Пригоршня праха. Мерзкая плоть. Упадок и разрушение - Ивлин Во
Шрифт:
Интервал:
Закладка:
— Соберите свои силы и идите.
Мистер Тодд, придерживая Тони за спину, рывком могучей руки поставил его на ноги.
— Я поеду на вашем велосипеде. Это ведь мимо вас я только что проехал?.. Нет, у вас борода другого цвета. У того борода была зеленая… зеленая, как мышь.
Мистер Тодд по поросшим травой пригоркам повел Тони к дому.
— Мы пойдем прямым путем. Как мы придем, я вам дам одно зелье, чтобы вас улучшить.
— Вы очень добры… страшно неприятно, знаете ли, когда жена уплывает на каноэ бог знает куда. Но это было давным-давно. А с тех пор я ничего не ел. — Немного погодя Тони сказал: — Слушайте, ведь вы англичанин. Я тоже англичанин. Моя фамилия Ласт.
— Ну что ж, мистер Ласт, теперь ничем больше не затрудняйте себя. Вы больны, нелегко пробивали себе дорогу. Я проявлю о вас заботу.
Тони огляделся:
— Вы все англичане?
— Да-да, все.
— А та брюнетка замужем за мавром… Мне очень повезло, что вас всех встретил. Вы, наверно, члены велоклуба?
— Да.
— Ну что ж, дальше ехать я не могу — устал… всегда недолюбливал велосипеды… что бы вам, ребята, не достать мотоциклы — сами понимаете, они и быстрее, и шуму от них больше… Давайте остановимся здесь.
— Нет, мы должны дойти хотя бы до дома. До него путь недалекий.
— Отлично… Здесь вам, наверное, сложно раздобыть бензин.
Они плелись еле-еле, но в конце концов все же добрели до дома.
— Укладывайте себя в гамак.
— Так и Мессинджер говорил. Он влюблен в Джона Бивера.
— Я вам кое-что принесу.
— Вы очень добры. Завтрак, как всегда, на подносе, — кофе, тосты, фрукты. И утренние газеты. Если ее милость уже звонила, я буду завтракать в ее комнате…

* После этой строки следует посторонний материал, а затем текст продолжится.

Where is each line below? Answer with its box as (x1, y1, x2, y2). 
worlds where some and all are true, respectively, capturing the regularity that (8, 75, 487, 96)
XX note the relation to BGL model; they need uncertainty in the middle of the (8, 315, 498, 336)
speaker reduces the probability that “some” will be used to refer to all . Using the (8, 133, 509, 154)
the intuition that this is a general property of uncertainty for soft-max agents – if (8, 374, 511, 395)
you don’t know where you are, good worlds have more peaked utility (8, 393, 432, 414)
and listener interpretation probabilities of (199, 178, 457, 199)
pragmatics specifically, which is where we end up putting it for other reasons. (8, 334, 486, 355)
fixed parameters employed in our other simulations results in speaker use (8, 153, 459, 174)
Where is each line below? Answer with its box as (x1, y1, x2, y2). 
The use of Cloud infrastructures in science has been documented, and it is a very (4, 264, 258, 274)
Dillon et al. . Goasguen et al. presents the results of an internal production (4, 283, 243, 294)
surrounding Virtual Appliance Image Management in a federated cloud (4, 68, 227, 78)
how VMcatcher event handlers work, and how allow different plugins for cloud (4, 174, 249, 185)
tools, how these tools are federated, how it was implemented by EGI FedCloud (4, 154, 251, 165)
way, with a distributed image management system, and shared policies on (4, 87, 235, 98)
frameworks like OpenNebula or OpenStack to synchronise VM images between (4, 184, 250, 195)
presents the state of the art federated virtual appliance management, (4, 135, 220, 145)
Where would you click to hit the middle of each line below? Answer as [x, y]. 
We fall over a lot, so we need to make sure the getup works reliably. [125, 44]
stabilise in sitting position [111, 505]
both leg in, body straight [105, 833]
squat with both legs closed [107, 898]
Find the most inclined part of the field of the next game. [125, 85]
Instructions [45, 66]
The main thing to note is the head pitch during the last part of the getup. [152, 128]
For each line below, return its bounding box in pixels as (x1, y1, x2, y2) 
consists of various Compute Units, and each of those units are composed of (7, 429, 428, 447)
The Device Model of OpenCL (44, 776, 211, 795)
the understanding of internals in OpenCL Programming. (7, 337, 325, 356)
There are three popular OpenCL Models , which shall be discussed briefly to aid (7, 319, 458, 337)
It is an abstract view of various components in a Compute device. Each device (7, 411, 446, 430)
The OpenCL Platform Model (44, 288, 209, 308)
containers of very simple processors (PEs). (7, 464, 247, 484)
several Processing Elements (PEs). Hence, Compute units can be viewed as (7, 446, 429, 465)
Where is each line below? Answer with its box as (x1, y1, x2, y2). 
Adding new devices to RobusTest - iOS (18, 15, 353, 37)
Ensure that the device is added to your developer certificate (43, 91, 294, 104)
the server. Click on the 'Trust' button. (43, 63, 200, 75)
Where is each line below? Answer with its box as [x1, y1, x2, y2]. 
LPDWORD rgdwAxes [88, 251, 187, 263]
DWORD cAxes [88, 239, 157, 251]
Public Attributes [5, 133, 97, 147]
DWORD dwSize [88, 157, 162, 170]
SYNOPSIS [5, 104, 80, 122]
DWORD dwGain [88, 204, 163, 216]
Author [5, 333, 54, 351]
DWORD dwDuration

Мистер Тодд прошел в другую комнату и вытащил из-под груды шкур жестяную канистру. Она была доверху набита смесью сухих листьев и коры. Мистер Тодд отсыпал пригоршню и вышел во двор к костру. Когда он возвратился, гость сидел верхом в гамаке, прямой как палка, и ворчал:
— Это все-таки невежливо, и к тому же вы бы лучше меня слышали, если стояли бы смирно, когда я обращаюсь к вам, а не ходили кругами. Я говорю для вашей же пользы… Знаю, вы друзья моей жены, вот почему вы не желаете слушать меня. Но вы об этом еще пожалеете. Она вас не обидит, не повысит голоса, ни в чем не упрекнет. Она надеется, что вы останетесь друзьями. Но она от вас уйдет. Потихоньку скроется посреди ночи. Унесет гамак и свою долю кассавы… Слушайте меня. Знаю, я не очень умен, но это еще не повод для того, чтобы вести себя так неучтиво. Давайте убивать наиболее щадящим манером. Я вам расскажу, что узнал в лесу, где время течет иначе. Никакого града нет. Миссис Бивер обшила его хромированными панелями и разбила на квартирки. Три гинеи в неделю за все с отдельной ванной. В самый раз для низкопробных романов. И Полли тоже там. Они с миссис Бивер под обломками зубчатых стен…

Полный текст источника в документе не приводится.